Brister's students sing at companies throughout the United States and Europe and many have faculty positions in American, European, and Chinese universities.

She was a teaching intern with the National Association of Teachers of Singing under the acclaimed vocal pedagogue, James McKinney, and has published articles with the Journal of Singing. She has also published about auditioning for college programs for Florida MTNA and submitted articles to the International Alliance for Women in Music, for which she served as a member of the board of directors, and has been published in the Light Music Society Journal of Great Britain. She won an award from that society for her 2018 release of Madeleine Dring Cabaret Songs. She has also received positive reviews for her recordings in the Journal of Singing and the International Double Reed Society Journal, as well as the Journal of the Light Music Society. Her recent book, Madeleine Dring: Lady Composer (Clemson University Press, Liverpool University Press, Oxford University Press, 2020, received positive reviews from Graham Johnson, Joseph Horovitz, Carol Kimball, the International Double Reed Society Journal, the British Double Reed Society, the NATS Journal of Singing, and journals of the Kapralova Society, the Light Music Society, and the International Alliance for Women in Music.

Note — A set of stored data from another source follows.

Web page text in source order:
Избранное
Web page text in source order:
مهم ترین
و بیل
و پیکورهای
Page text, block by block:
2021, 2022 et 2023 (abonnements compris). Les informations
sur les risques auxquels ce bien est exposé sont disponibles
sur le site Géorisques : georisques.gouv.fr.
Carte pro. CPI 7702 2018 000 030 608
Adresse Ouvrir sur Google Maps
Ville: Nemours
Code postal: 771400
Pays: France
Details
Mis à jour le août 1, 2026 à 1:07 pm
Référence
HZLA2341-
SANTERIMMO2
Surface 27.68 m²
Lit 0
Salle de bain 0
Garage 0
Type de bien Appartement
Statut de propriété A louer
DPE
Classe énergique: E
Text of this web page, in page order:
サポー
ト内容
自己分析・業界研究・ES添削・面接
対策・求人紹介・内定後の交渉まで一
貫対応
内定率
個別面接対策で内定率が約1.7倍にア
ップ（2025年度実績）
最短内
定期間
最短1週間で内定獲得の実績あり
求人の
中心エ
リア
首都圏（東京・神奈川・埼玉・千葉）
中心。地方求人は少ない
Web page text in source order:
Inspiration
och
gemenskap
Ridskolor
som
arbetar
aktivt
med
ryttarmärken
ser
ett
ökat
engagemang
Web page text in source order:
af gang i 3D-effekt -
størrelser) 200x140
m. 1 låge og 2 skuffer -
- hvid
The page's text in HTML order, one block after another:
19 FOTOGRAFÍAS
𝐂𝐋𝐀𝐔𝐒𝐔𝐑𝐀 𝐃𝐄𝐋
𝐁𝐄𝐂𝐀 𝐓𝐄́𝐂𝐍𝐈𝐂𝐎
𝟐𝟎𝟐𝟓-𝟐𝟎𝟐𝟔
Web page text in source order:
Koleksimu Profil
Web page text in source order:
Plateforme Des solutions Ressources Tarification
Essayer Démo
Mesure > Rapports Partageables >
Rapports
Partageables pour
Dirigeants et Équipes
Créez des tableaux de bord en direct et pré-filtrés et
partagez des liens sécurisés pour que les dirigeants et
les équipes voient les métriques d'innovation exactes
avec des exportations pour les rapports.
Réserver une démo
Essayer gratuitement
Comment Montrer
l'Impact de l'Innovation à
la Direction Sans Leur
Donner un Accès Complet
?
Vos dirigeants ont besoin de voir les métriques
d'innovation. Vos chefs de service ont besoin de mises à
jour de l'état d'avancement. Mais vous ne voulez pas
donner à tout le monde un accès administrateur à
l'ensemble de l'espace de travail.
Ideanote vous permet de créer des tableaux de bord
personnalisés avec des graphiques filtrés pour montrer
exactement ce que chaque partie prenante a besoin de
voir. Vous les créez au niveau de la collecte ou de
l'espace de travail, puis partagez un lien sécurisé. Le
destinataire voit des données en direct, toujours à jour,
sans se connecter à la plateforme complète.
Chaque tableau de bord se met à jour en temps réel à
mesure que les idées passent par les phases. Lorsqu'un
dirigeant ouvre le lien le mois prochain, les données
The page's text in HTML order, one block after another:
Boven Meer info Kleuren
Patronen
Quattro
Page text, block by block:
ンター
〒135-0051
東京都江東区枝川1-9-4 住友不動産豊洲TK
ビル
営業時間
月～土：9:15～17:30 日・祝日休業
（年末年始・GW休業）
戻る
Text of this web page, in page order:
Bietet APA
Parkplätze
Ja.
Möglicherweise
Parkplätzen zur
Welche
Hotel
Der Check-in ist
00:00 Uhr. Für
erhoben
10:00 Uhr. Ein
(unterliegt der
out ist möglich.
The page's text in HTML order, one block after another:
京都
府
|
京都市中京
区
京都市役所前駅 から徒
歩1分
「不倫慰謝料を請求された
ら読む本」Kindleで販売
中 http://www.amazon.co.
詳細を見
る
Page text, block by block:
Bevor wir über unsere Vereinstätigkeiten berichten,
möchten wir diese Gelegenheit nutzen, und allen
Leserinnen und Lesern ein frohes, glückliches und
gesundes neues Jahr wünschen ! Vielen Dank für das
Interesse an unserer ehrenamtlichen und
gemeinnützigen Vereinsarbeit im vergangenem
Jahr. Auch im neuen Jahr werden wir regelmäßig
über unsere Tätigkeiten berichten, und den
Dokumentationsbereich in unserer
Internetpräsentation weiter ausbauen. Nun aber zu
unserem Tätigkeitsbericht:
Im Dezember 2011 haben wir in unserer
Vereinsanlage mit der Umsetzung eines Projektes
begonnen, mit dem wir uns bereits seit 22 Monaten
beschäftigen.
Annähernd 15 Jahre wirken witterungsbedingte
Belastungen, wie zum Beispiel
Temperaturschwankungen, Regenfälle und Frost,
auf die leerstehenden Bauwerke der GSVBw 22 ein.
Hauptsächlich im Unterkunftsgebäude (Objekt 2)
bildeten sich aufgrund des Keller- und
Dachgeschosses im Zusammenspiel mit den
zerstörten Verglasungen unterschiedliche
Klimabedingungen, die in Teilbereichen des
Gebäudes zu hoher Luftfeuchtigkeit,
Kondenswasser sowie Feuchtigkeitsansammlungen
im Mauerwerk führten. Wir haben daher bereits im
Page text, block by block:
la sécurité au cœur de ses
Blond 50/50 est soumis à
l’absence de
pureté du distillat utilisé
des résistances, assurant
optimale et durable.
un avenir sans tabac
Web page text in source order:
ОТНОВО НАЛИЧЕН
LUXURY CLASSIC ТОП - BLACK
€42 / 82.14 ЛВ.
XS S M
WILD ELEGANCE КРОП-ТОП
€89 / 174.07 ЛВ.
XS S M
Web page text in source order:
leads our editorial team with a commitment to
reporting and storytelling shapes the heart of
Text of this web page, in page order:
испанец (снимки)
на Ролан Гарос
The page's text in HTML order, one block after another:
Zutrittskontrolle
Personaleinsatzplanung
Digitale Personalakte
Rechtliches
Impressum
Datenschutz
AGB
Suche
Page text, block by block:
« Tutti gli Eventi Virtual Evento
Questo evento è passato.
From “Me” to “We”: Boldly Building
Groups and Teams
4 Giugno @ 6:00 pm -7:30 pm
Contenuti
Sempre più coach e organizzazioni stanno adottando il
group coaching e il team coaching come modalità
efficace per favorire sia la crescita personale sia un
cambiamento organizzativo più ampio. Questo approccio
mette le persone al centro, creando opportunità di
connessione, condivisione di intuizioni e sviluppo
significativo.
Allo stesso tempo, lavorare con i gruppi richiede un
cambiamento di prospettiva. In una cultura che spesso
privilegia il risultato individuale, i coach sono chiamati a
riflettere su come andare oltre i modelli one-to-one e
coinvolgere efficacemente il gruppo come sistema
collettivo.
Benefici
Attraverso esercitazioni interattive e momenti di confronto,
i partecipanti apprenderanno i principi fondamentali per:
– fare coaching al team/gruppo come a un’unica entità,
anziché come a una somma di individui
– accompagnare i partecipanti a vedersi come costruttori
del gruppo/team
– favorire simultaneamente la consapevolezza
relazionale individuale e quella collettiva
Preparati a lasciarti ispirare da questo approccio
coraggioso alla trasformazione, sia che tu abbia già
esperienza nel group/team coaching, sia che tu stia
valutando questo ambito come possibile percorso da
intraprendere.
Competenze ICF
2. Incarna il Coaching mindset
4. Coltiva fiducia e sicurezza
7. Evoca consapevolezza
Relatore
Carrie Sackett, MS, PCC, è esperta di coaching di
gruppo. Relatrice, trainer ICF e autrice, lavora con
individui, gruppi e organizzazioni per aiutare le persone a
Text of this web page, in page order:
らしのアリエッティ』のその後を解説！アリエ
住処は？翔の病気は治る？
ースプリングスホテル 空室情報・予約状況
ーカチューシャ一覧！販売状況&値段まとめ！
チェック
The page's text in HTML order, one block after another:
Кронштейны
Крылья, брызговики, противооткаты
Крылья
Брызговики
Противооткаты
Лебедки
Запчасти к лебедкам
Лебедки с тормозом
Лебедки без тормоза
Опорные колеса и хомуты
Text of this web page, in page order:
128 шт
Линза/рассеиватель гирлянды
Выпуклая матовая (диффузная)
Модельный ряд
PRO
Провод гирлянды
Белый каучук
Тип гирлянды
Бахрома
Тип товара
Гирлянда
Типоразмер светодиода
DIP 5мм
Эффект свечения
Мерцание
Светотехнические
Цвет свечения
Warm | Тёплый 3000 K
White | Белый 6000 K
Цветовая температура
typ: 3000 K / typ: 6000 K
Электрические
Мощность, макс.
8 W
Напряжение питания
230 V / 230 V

She was faculty artist for the Orfeo Music Festival in Sterzing from 2010 to 2015, and was artist faculty of the Schlern International Music Festival (2006–2009). In 2013, she presented on Madeleine Dring to the International Congress of Voice Teachers in Brisbane, Australia. She has also presented for the National Association of Teachers of Singing national conference in Las Vegas and the Music by Women Festival in 2018, 2019, 2020, and 2022 as well as the Women Composers Festival of Hartford of 2019. Brister compiled and edited a series of 10 scores published by Classical Vocal Reprints. Madeleine Dring's only opera, Cupboard Love, as well as nine volumes of the previously unavailable vocal music were published are in this series. She has written a Madeleine Dring biography with her former colleague, Jay Rosenblatt (Clemson University Press, University of Liverpool Press, 2020) entitled Madeleine Dring: Lady Composer.

==Discography==
- 1988: Strauss Waltzes for Singing New York Vocal Arts Ensemble, Arabesque Records, New York.
- 2006: Le premier matin du monde Songs of Fauré, Debussy, Poulenc, Satie, and Ernest Chausson. Cambria Records.
- 2006: Clarikinetics with Debora Bish, Clarinet, Mark Records.
- 2010: Landscapes: Music by Daniel Baldwin, Mark Records.
- 2013: Songs of Madeleine Dring, with Tenor Stanford Olsen, Cambria Music.
- 2013: Trio Vocalise: Music by Laitman, Baldwin, McLarry, Chabrier.
- 2018: Cabaret Songs of Madeleine Dring: Cambria Music.
- 2022: Madeleine Dring: The Lady Composer: Cambria Music.